#### Brief
If a line in the records below contains the word "that", copy it.

(Stored entries)
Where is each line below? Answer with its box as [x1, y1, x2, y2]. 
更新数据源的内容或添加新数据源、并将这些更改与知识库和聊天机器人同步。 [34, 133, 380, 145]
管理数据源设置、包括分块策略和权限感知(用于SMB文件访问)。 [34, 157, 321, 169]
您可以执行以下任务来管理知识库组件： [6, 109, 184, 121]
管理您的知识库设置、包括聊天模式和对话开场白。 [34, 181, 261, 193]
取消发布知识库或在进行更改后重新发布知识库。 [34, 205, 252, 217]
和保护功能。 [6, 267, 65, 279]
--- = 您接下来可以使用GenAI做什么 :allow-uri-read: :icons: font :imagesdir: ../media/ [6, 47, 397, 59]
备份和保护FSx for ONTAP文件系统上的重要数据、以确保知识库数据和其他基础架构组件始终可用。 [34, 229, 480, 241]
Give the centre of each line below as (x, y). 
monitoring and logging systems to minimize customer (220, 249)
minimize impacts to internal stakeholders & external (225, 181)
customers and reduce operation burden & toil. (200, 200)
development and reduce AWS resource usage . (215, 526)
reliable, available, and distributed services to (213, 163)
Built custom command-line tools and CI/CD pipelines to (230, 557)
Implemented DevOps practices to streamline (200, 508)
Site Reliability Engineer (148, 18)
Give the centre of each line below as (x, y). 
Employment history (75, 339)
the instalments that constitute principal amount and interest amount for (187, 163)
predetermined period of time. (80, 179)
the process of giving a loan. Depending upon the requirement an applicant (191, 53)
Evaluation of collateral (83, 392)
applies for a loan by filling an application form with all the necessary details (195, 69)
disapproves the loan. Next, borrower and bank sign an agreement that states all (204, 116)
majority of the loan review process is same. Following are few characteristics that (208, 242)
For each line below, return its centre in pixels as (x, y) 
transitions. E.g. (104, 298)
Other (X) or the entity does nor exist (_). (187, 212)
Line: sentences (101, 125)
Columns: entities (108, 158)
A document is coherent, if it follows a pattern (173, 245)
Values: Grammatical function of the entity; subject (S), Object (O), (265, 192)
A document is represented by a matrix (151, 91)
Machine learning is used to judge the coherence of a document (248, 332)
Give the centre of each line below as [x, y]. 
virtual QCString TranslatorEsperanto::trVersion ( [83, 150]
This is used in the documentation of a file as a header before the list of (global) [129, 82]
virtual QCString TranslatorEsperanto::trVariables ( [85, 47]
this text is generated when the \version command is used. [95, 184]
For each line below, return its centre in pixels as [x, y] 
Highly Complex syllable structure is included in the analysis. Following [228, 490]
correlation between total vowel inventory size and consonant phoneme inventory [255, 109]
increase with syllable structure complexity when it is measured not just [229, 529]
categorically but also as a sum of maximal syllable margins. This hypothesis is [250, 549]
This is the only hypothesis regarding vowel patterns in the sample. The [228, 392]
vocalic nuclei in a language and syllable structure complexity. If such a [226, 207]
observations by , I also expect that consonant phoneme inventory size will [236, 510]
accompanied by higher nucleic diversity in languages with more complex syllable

#### Output
the instalments that constitute principal amount and interest amount for (187, 163)
disapproves the loan. Next, borrower and bank sign an agreement that states all (204, 116)
majority of the loan review process is same. Following are few characteristics that (208, 242)
observations by , I also expect that consonant phoneme inventory size will [236, 510]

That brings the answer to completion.